# Looped Tubes Breaking Quick. Help!



## AUSSIE4 (Nov 21, 2019)

Just got my torque yesterday and put some of my looped 1745 tubes on and after about 150 shots max they are already showing significant wear and am expecting only 50 or so more shots. I use a constrictor knot to tie my pouches but it isn't wearing there yet. It is wearing where they are attached to the Torque slingshot. I switched to looped tubes in hope that I'd get around 600-800 shots and am very very annoyed. They are just 1745 tubes from eBay.
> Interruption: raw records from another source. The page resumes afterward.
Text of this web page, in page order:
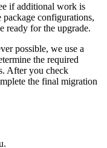
if additional work is
package configurations,
ready for the upgrade.
possible, we use a
the required
After you check
the final migration
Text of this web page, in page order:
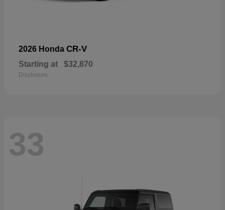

I am wondering If I should make my bands with something like heat shrink as a protector where it rubs against the Torque slingshot. Please help. Cheers.


----------



## AlDermietzel (Apr 26, 2019)

Hi mate. Are they dankung brand tubes? They might be a bad batch, sometimes the dankung batches can be a bit hit or miss. I had a bad batch of 1842 black from an ebay vendor last year, they had a white hue and made a creeky noise when elongated. They were wearing through after about a day of shooting, whereas normally I can shoot one bandset for weeks. The green tubes from gzk seem to be more consistent batch to batch. Perhaps the stock from the vendor was really old or stored in a bad environment. Other than that I can only guess that the edges on the torque are a bit squared or sharp causing premature wear. I've never handled a torque before, but I don't think I've heard of this problem from anyone before.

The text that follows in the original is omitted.